Koltuk, rütbe, makam peşinde koşmak tahakküm kurma hissinin yansımasıdır ve devrimci jargonlarla süslendiği gibi halkın çıkarları ile alakalı değildir. Hükmetme istemini halkın çıkarlarına bağlamaya çalışmak “bunu benden halk istiyor” takiyesine başvurmak kişinin bir yalanı başkasına yutturarak iyi bir cevap verdiğinin sanrısıdır, esasta kendini kandırmaktır.
Büyük bedellerle adım adım örülen eşbaşkanlık sisteminin yetkinin değil, yaşamın paylaşılması olduğunu gör(e)meyen körlerin, duy(a)mayan sağırların hakikati çarpıtmaları kuvvetle muhtemeldir. Çünkü beslendikleri yer verili sistem olduğu için onun yasal dayanaklarına sığınıp sistemiçileşirler.
Kişilikte varlığı itina ile saklanan gerici özellikler gizli bir şekilde beslendikçe bozguncu roller oynayabilmektedir. Hiç de niyetsel gelişmeyen kadın karşıtı tutumlar, zamanla ileri düzeyde bireysel hırslarla, bencilliklerle pekişip bilinçli bir yönelime yol açıyor. Nitekim son zamanlarda kadın iradesine dönük özel ve psikolojik savaş destekli provokasyonlar komünal değerlerden sapmanın ve gerici yaşam tarzlarının bir sonucudur.

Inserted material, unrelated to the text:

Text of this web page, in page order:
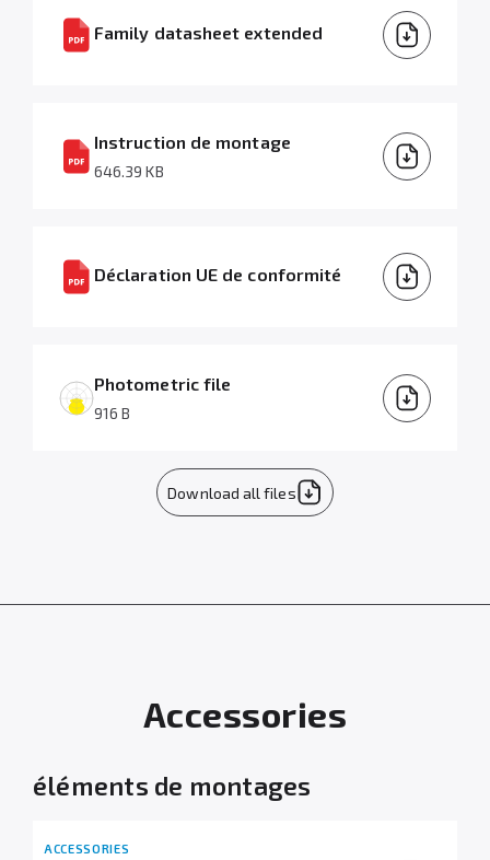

Hatırlatmak isterim ki, Kürt halkı son derece bilinçli bir halktır ve açığa çıkan değerler üzerinden kimsenin kendisini yaşatmasına izin vermez. Bu yüzden gaflet içinde olan anlayış sahiplerinin böylesi hayati bir süreçte yüzlerini sistemin meşru olmayan saçma sapan karanlık yasalarına değil, yürek ısıtan aydınlık değerlere çevirmesi doğru olandır.
Sonuç olarak eşbaşkanlık sistemi kişilerin şahsi menfaatlerini gerçekleştirecekleri ve halkın değerlerini çarçur edecekleri bir alan değildir. Kendini devlet ve iktidar anlayışından kurtarmayanların kadına ve onun şahsında halka meydan okuyacakları alan hiç değildir.